Collection entries:

=== Section Start ===

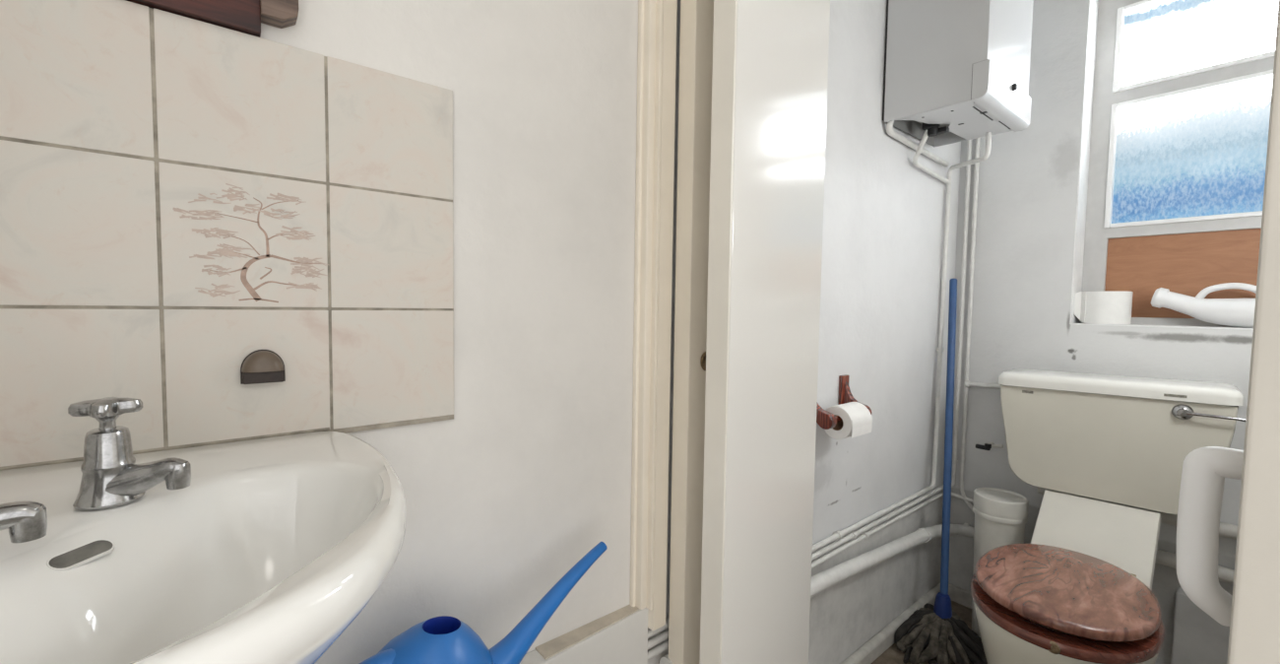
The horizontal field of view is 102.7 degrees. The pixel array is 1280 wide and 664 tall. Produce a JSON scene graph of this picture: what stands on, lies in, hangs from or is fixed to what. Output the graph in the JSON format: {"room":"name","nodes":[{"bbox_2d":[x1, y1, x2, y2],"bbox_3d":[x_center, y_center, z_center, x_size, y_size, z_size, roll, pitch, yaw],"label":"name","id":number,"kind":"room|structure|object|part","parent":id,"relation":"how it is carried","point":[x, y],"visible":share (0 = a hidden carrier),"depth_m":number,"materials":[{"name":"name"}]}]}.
{"room":"bathroom","nodes":[
{"label":"bathroom","id":0,"kind":"room"},
{"bbox_2d":[259,0,960,663],"bbox_3d":[0.257,-0.170,1.221,2.850,2.360,0.122,-2,4,-39],"label":"wall","id":1,"kind":"structure","parent":0,"point":[531,471],"depth_m":0.85,"materials":[{"name":"white paint"}]},
{"bbox_2d":[0,427,406,663],"bbox_3d":[-0.396,0.309,0.342,0.456,0.356,0.456,-2,4,-39],"label":"basin","id":2,"kind":"object","parent":1,"relation":"attached to","point":[275,544],"visible":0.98,"depth_m":0.39,"materials":[{"name":"ceramic"}]},
{"bbox_2d":[0,501,47,542],"bbox_3d":[-0.415,0.100,0.301,0.086,0.084,0.040,-2,4,-39],"label":"tap","id":3,"kind":"object","parent":2,"relation":"on","point":[26,521],"visible":1,"depth_m":0.32,"materials":[{"name":"silver metal"}]},
{"bbox_3d":[-0.410,0.124,0.307,0.068,0.035,0.032,-2,4,-39],"label":"spout","id":4,"kind":"part","parent":3,"relation":"part of","materials":[{"name":"silver metal"}]},
{"bbox_2d":[67,396,191,510],"bbox_3d":[-0.403,0.095,0.403,0.071,0.084,0.040,1,3,0],"label":"tap","id":5,"kind":"object","parent":2,"relation":"on","point":[111,477],"visible":1,"depth_m":0.40,"materials":[{"name":"silver metal"}]},
{"bbox_3d":[-0.418,0.058,0.401,0.032,0.012,0.032,1,3,9],"label":"cross handle","id":6,"kind":"part","parent":5,"relation":"part of","materials":[{"name":"silver metal"}]},
{"bbox_3d":[-0.418,0.069,0.402,0.019,0.016,0.019,-2,4,-39],"label":"stem","id":7,"kind":"part","parent":5,"relation":"part of","materials":[{"name":"silver metal"}]},
{"bbox_3d":[-0.398,0.119,0.414,0.055,0.035,0.032,0,3,-24],"label":"spout","id":8,"kind":"part","parent":5,"relation":"part of","materials":[{"name":"silver metal"}]},
{"bbox_2d":[126,0,298,37],"bbox_3d":[-0.505,-0.430,0.425,0.374,0.217,0.115,-2,4,-39],"label":"wall shelf","id":9,"kind":"object","parent":1,"relation":"attached to","point":[242,16],"visible":1,"depth_m":0.55,"materials":[{"name":"red wood"}]},
{"bbox_2d":[0,0,453,466],"bbox_3d":[-0.485,-0.098,0.533,0.577,0.455,0.008,-2,4,-39],"label":"tile backsplash","id":10,"kind":"structure","parent":1,"relation":"attached to","point":[182,199],"depth_m":0.55,"materials":[{"name":"beige tile"}]},
{"bbox_2d":[240,349,285,383],"bbox_3d":[-0.423,0.039,0.575,0.041,0.038,0.021,-2,4,-39],"label":"wall hook","id":11,"kind":"object","parent":10,"relation":"attached to","point":[260,365],"visible":1,"depth_m":0.57,"materials":[{"name":"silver metal"}]},
{"bbox_2d":[629,0,677,631],"bbox_3d":[0.028,-0.391,0.915,0.061,1.894,0.038,-2,4,-39],"label":"door frame","id":12,"kind":"structure","parent":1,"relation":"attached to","point":[657,19],"depth_m":0.92,"materials":[{"name":"beige paint"}]},
{"bbox_2d":[668,0,830,663],"bbox_3d":[0.230,-0.133,0.958,0.400,2.288,0.175,-2,4,-39],"label":"door","id":13,"kind":"structure","parent":12,"relation":"attached to","point":[753,74],"depth_m":0.89,"materials":[{"name":"white paint"}]},
{"bbox_3d":[0.126,0.053,0.936,0.038,0.038,0.004,-2,4,-39],"label":"finger pull","id":14,"kind":"part","parent":13,"relation":"part of","materials":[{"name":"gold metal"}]},
{"bbox_2d":[647,139,971,648],"bbox_3d":[0.575,-0.371,1.370,1.520,1.926,0.037,-2,4,-38],"label":"pipe","id":15,"kind":"object","parent":1,"relation":"attached to","point":[853,535],"visible":0.55,"depth_m":1.82,"materials":[{"name":"white paint"}]},
{"bbox_2d":[647,491,973,659],"bbox_3d":[0.562,0.609,1.420,1.518,0.037,0.116,-1,4,-35],"label":"pipe","id":16,"kind":"object","parent":1,"relation":"attached to","point":[662,647],"visible":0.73,"depth_m":1.49,"materials":[{"name":"white paint"}]},
{"bbox_2d":[659,522,974,663],"bbox_3d":[0.654,0.679,1.420,1.481,0.150,0.353,-1,3,-25],"label":"pipe","id":17,"kind":"object","parent":1,"relation":"attached to","point":[833,575],"visible":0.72,"depth_m":1.47,"materials":[{"name":"white paint"}]},
{"bbox_2d":[647,131,991,638],"bbox_3d":[0.571,-0.017,1.290,1.397,1.184,0.183,-2,4,-39],"label":"pipe","id":18,"kind":"object","parent":1,"relation":"attached to","point":[838,535],"visible":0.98,"depth_m":1.76,"materials":[{"name":"white paint"}]},
{"bbox_2d":[816,374,871,429],"bbox_3d":[0.512,0.178,1.319,0.214,0.113,0.082,-2,4,-39],"label":"toilet roll holder","id":19,"kind":"object","parent":1,"relation":"attached to","point":[825,419],"visible":0.44,"depth_m":1.35,"materials":[{"name":"brown wood"}]},
{"bbox_3d":[0.444,0.179,1.264,0.040,0.113,0.082,-2,4,-39],"label":"arm","id":20,"kind":"part","parent":19,"relation":"part of","materials":[{"name":"brown wood"}]},
{"bbox_2d":[824,401,872,439],"bbox_3d":[0.528,0.225,1.308,0.100,0.083,0.084,-2,4,-39],"label":"toilet roll","id":21,"kind":"object","parent":19,"relation":"on","point":[857,418],"visible":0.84,"depth_m":1.28,"materials":[{"name":"paper"}]},
{"bbox_3d":[0.581,0.176,1.376,0.036,0.113,0.082,-2,4,-39],"label":"arm","id":22,"kind":"part","parent":19,"relation":"part of","materials":[{"name":"brown wood"}]},
{"bbox_2d":[839,581,940,663],"bbox_3d":[0.617,0.976,1.491,1.360,0.055,0.030,-2,4,-39],"label":"baseboard","id":23,"kind":"structure","parent":1,"relation":"attached to","point":[882,640],"depth_m":1.60,"materials":[{"name":"paint"}]},
{"bbox_2d":[886,120,949,166],"bbox_3d":[0.878,-0.597,1.594,0.439,0.082,0.032,-2,4,-39],"label":"pipe","id":24,"kind":"object","parent":1,"relation":"attached to","point":[889,127],"visible":0.94,"depth_m":1.55,"materials":[{"name":"white paint"}]},
{"bbox_2d":[882,0,1033,147],"bbox_3d":[0.917,-0.883,1.456,0.358,0.620,0.278,-2,4,-39],"label":"water heater","id":25,"kind":"object","parent":1,"relation":"attached to","point":[957,71],"visible":1,"depth_m":1.38,"materials":[{"name":"white metal"}]},
{"bbox_3d":[0.833,-0.903,1.561,0.335,0.582,0.008,-2,4,-39],"label":"plate","id":26,"kind":"part","parent":25,"relation":"part of","materials":[{"name":"white metal"}]},
{"bbox_2d":[886,120,949,146],"bbox_3d":[0.910,-0.624,1.475,0.339,0.052,0.248,-2,4,-39],"label":"pipes","id":27,"kind":"object","parent":25,"relation":"on","point":[915,128],"depth_m":1.56,"materials":[{"name":"grey metal"}]},
{"bbox_2d":[912,128,950,184],"bbox_3d":[0.932,-0.554,1.642,0.059,0.102,0.327,3,4,40],"label":"pipe","id":28,"kind":"object","parent":25,"relation":"attached to","point":[916,163],"visible":1,"depth_m":1.59,"materials":[{"name":"white paint"}]},
{"bbox_3d":[0.919,-0.597,1.466,0.338,0.005,0.218,-2,4,-39],"label":"plate","id":29,"kind":"part","parent":25,"relation":"part of","materials":[{"name":"white metal"}]},
{"bbox_3d":[1.002,-0.654,1.367,0.018,0.018,0.010,-2,4,-39],"label":"knob","id":30,"kind":"part","parent":25,"relation":"part of","materials":[{"name":"black plastic"}]},
{"bbox_2d":[871,600,972,663],"bbox_3d":[0.567,1.119,0.213,3.900,0.100,2.300,-2,4,-39],"label":"floor","id":31,"kind":"structure","parent":0,"point":[892,655],"depth_m":1.60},
{"bbox_2d":[519,607,648,663],"bbox_3d":[-0.292,0.781,0.606,0.932,0.508,0.228,-2,4,-39],"label":"box","id":32,"kind":"object","parent":31,"relation":"on","point":[625,640],"visible":0.64,"depth_m":0.90,"materials":[{"name":"white paint"}]},
{"bbox_2d":[358,541,607,663],"bbox_3d":[-0.192,0.435,0.663,0.432,0.173,0.134,-2,4,-39],"label":"watering can","id":33,"kind":"object","parent":32,"relation":"on","point":[443,639],"visible":1,"depth_m":0.63,"materials":[{"name":"blue plastic"}]},
{"bbox_3d":[-0.310,0.432,0.563,0.122,0.140,0.038,-2,4,-39],"label":"handle","id":34,"kind":"part","parent":33,"relation":"part of","materials":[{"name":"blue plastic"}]},
{"bbox_3d":[-0.153,0.411,0.742,0.067,0.133,0.267,3,4,32],"label":"spout","id":35,"kind":"part","parent":33,"relation":"part of","materials":[{"name":"blue plastic"}]},
{"bbox_2d":[535,604,639,659],"bbox_3d":[-0.075,0.514,0.891,0.219,0.002,0.034,-2,4,-39],"label":"ledge","id":36,"kind":"object","parent":32,"relation":"on","point":[558,644],"visible":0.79,"depth_m":0.87,"materials":[{"name":"paint"}]},
{"bbox_2d":[894,278,987,663],"bbox_3d":[1.003,0.411,1.583,0.417,1.174,0.267,-2,4,-39],"label":"mop","id":37,"kind":"object","parent":31,"relation":"on","point":[947,636],"visible":0.97,"depth_m":1.63,"materials":[{"name":"blue plastic"}]},
{"bbox_2d":[933,591,952,618],"bbox_3d":[0.976,0.897,1.650,0.052,0.106,0.052,-2,4,-39],"label":"socket","id":38,"kind":"object","parent":37,"relation":"attached to","point":[942,608],"depth_m":1.63,"materials":[{"name":"blue plastic"}]},
{"bbox_2d":[971,487,1028,636],"bbox_3d":[1.143,0.760,1.639,0.145,0.486,0.145,-2,4,-39],"label":"bin","id":39,"kind":"object","parent":31,"relation":"on","point":[1000,515],"visible":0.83,"depth_m":1.59,"materials":[{"name":"white plastic"}]},
{"bbox_3d":[1.146,0.551,1.628,0.145,0.068,0.145,-2,4,-39],"label":"bin lid","id":40,"kind":"part","parent":39,"relation":"part of","materials":[{"name":"white plastic"}]},
{"bbox_2d":[970,368,1246,663],"bbox_3d":[1.105,0.575,1.285,0.830,0.890,0.527,-2,4,-39],"label":"toilet","id":41,"kind":"object","parent":31,"relation":"on","point":[1080,592],"visible":0.96,"depth_m":1.31,"materials":[{"name":"ceramic"}]},
{"bbox_3d":[0.955,0.610,1.161,0.438,0.021,0.331,-2,4,-39],"label":"seat","id":42,"kind":"part","parent":41,"relation":"part of","materials":[{"name":"brown wood"}]},
{"bbox_3d":[0.966,0.575,1.167,0.437,0.031,0.317,-2,4,-39],"label":"seat lid","id":43,"kind":"part","parent":41,"relation":"part of","materials":[{"name":"brown wood"}]},
{"bbox_3d":[1.335,0.148,1.460,0.204,0.048,0.496,-2,4,-43],"label":"cistern lid","id":44,"kind":"part","parent":41,"relation":"part of","materials":[{"name":"ceramic"}]},
{"bbox_3d":[1.361,0.202,1.284,0.022,0.039,0.039,-2,4,-39],"label":"flush lever","id":45,"kind":"part","parent":41,"relation":"part of","materials":[{"name":"silver metal"}]},
{"bbox_3d":[1.396,0.206,1.233,0.014,0.011,0.116,-2,4,-41],"label":"lever arm","id":46,"kind":"part","parent":41,"relation":"part of","materials":[{"name":"silver metal"}]},
{"bbox_2d":[948,0,1253,663],"bbox_3d":[1.586,-0.165,1.515,0.220,2.360,1.350,-2,4,-39],"label":"wall","id":47,"kind":"structure","parent":0,"point":[1028,181],"depth_m":1.67,"materials":[{"name":"white paint"}]},
{"bbox_2d":[948,583,972,608],"bbox_3d":[1.435,0.985,1.548,0.022,0.055,0.918,-2,4,-39],"label":"baseboard","id":48,"kind":"structure","parent":47,"relation":"attached to","point":[959,595],"depth_m":1.86,"materials":[{"name":"paint"}]},
{"bbox_2d":[959,137,980,512],"bbox_3d":[1.215,-0.338,1.767,0.013,2.012,0.126,-2,4,-39],"label":"pipe","id":49,"kind":"object","parent":47,"relation":"attached to","point":[978,140],"visible":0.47,"depth_m":1.82,"materials":[{"name":"white paint"}]},
{"bbox_2d":[964,380,1000,388],"bbox_3d":[1.225,0.189,1.773,0.024,0.028,0.170,-2,4,-39],"label":"pipe","id":50,"kind":"object","parent":47,"relation":"attached to","point":[968,383],"visible":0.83,"depth_m":1.79,"materials":[{"name":"white paint"}]},
{"bbox_2d":[975,442,1003,449],"bbox_3d":[1.215,0.394,1.775,0.050,0.028,0.078,-2,4,-39],"label":"valve","id":51,"kind":"object","parent":47,"relation":"attached to","point":[987,446],"visible":1,"depth_m":1.76,"materials":[{"name":"paint"}]},
{"bbox_3d":[1.193,0.397,1.778,0.020,0.022,0.047,-2,4,-39],"label":"lever","id":52,"kind":"part","parent":51,"relation":"part of","materials":[{"name":"black plastic"}]},
{"bbox_2d":[1035,516,1234,583],"bbox_3d":[1.508,0.642,1.419,0.037,0.038,0.660,-2,4,-39],"label":"supply pipe","id":53,"kind":"object","parent":47,"relation":"attached to","point":[1225,574],"visible":0.08,"depth_m":1.42,"materials":[{"name":"paint"}]},
{"bbox_2d":[1037,487,1237,539],"bbox_3d":[1.510,0.523,1.413,0.037,0.038,0.660,-2,4,-39],"label":"supply pipe","id":54,"kind":"object","parent":47,"relation":"attached to","point":[1226,530],"visible":0.24,"depth_m":1.42,"materials":[{"name":"paint"}]},
{"bbox_2d":[1069,0,1279,329],"bbox_3d":[1.593,-0.618,1.452,0.169,1.210,0.498,-2,4,-39],"label":"window","id":55,"kind":"structure","parent":47,"relation":"in","point":[1177,94],"depth_m":1.53,"materials":[{"name":"paint"}]},
{"bbox_2d":[1074,291,1132,323],"bbox_3d":[1.462,-0.076,1.607,0.115,0.100,0.120,-1,3,-25],"label":"toilet roll","id":56,"kind":"object","parent":55,"relation":"on","point":[1095,307],"visible":0.98,"depth_m":1.57,"materials":[{"name":"paper"}]},
{"bbox_3d":[1.565,-0.015,1.468,0.119,0.004,0.498,-2,4,-39],"label":"sill","id":57,"kind":"part","parent":55,"relation":"part of","materials":[{"name":"white paint"}]},
{"bbox_3d":[1.636,-0.516,1.492,0.006,0.380,0.376,-2,4,-39],"label":"pane","id":58,"kind":"part","parent":55,"relation":"part of","materials":[{"name":"blue glass"}]},
{"bbox_3d":[1.641,-0.874,1.473,0.006,0.250,0.376,-2,4,-39],"label":"pane","id":59,"kind":"part","parent":55,"relation":"part of","materials":[{"name":"blue glass"}]},
{"bbox_2d":[1151,282,1256,327],"bbox_3d":[1.625,-0.073,1.391,0.100,0.122,0.335,-2,4,-39],"label":"bottle","id":60,"kind":"object","parent":55,"relation":"on","point":[1235,312],"visible":0.88,"depth_m":1.41,"materials":[{"name":"white plastic"}]},
{"bbox_3d":[1.617,-0.108,1.399,0.019,0.052,0.139,-2,4,-39],"label":"loop handle","id":61,"kind":"part","parent":60,"relation":"part of","materials":[{"name":"white plastic"}]},
{"bbox_2d":[1170,586,1229,663],"bbox_3d":[1.609,0.850,1.308,0.050,0.245,0.340,-2,4,-39],"label":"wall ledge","id":62,"kind":"object","parent":47,"relation":"attached to","point":[1197,637],"visible":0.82,"depth_m":1.39,"materials":[{"name":"grey paint"}]},
{"bbox_3d":[0.817,-0.100,0.032,0.110,2.360,0.825,-2,4,-39],"label":"wall partition","id":63,"kind":"structure","parent":0,"visible":0},
{"bbox_2d":[1176,446,1243,626],"bbox_3d":[0.505,0.178,0.451,0.047,0.160,0.045,-2,4,-39],"label":"handle","id":64,"kind":"object","parent":63,"relation":"attached to","point":[1205,469],"visible":0.97,"depth_m":0.45,"materials":[{"name":"white plastic"}]},
{"bbox_2d":[1226,0,1279,663],"bbox_3d":[0.535,-0.122,0.379,0.137,2.360,0.090,-2,4,-39],"label":"door frame","id":65,"kind":"structure","parent":63,"relation":"attached to","point":[1254,625],"depth_m":0.37,"materials":[{"name":"white paint"}]}
]}

=== Section End ===

_Goal of the exercise_: The expected answer is a copy of each line in the records that holds the word "glass".

_Task response_:
{"bbox_3d":[1.636,-0.516,1.492,0.006,0.380,0.376,-2,4,-39],"label":"pane","id":58,"kind":"part","parent":55,"relation":"part of","materials":[{"name":"blue glass"}]},
{"bbox_3d":[1.641,-0.874,1.473,0.006,0.250,0.376,-2,4,-39],"label":"pane","id":59,"kind":"part","parent":55,"relation":"part of","materials":[{"name":"blue glass"}]},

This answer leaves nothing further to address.